What the task requires: Write out, please, each line from the one containing "Page text, block" to the final line of the data, both included, exactly and without pictures.

(Extracted data entries)
---
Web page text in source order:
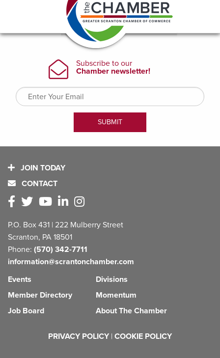
JOIN TODAY
CONTACT
P.O. Box 431 | 222 Mulberry Street
Scranton, PA 18501
Phone: (570) 342-7711
information@scrantonchamber.com
Events
Member Directory
Job Board
Divisions
Momentum
About The Chamber
PRIVACY POLICY | COOKIE POLICY
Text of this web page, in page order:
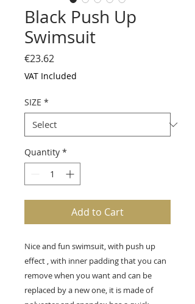
Black Push Up
Swimsuit
€23.62Price
VAT Included
SIZE *
Quantity *
Add to Cart
Nice and fun swimsuit, with push up
effect , with inner padding that you can
remove when you want and can be
replaced by a new one, it is made of
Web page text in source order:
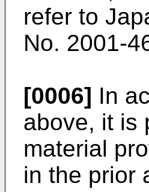
refer to
No. 2001-
[0006] In
above, it is
material
in the prior
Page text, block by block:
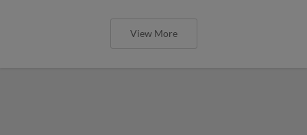
View More
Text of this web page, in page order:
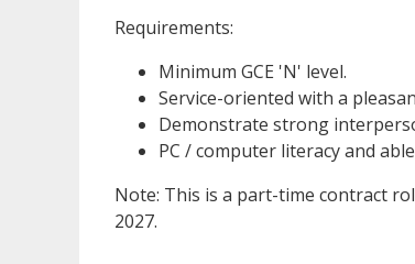
Requirements:
Minimum GCE 'N' level.
Service-oriented with a
Demonstrate strong
PC / computer literacy and
Note: This is a part-time contract
2027.
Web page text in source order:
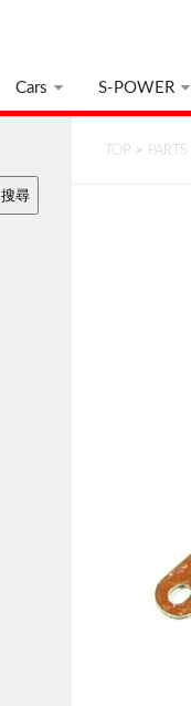
Cars S-POWER
TOP > PARTS
搜尋
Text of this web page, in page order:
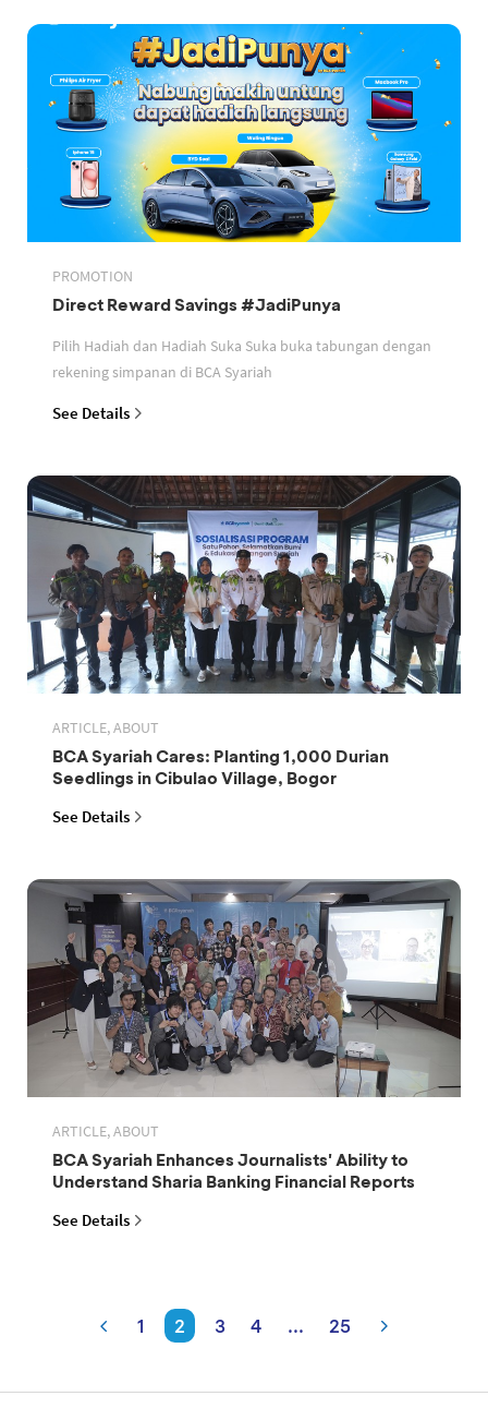
PROMOTION
Direct Reward Savings #JadiPunya
Pilih Hadiah dan Hadiah Suka Suka buka tabungan dengan
rekening simpanan di BCA Syariah
See Details
ARTICLE, ABOUT
BCA Syariah Cares: Planting 1,000 Durian
Seedlings in Cibulao Village, Bogor
See Details
ARTICLE, ABOUT
BCA Syariah Enhances Journalists' Ability to
Understand Sharia Banking Financial Reports
See Details
1 2 3 4 ... 25
---
Completed exercise:
Page text, block by block:
View More
Text of this web page, in page order:
Requirements:
Minimum GCE 'N' level.
Service-oriented with a
Demonstrate strong
PC / computer literacy and
Note: This is a part-time contract
2027.
Web page text in source order:
Cars S-POWER
TOP > PARTS
搜尋
Text of this web page, in page order:
PROMOTION
Direct Reward Savings #JadiPunya
Pilih Hadiah dan Hadiah Suka Suka buka tabungan dengan
rekening simpanan di BCA Syariah
See Details
ARTICLE, ABOUT
BCA Syariah Cares: Planting 1,000 Durian
Seedlings in Cibulao Village, Bogor
See Details
ARTICLE, ABOUT
BCA Syariah Enhances Journalists' Ability to
Understand Sharia Banking Financial Reports
See Details
1 2 3 4 ... 25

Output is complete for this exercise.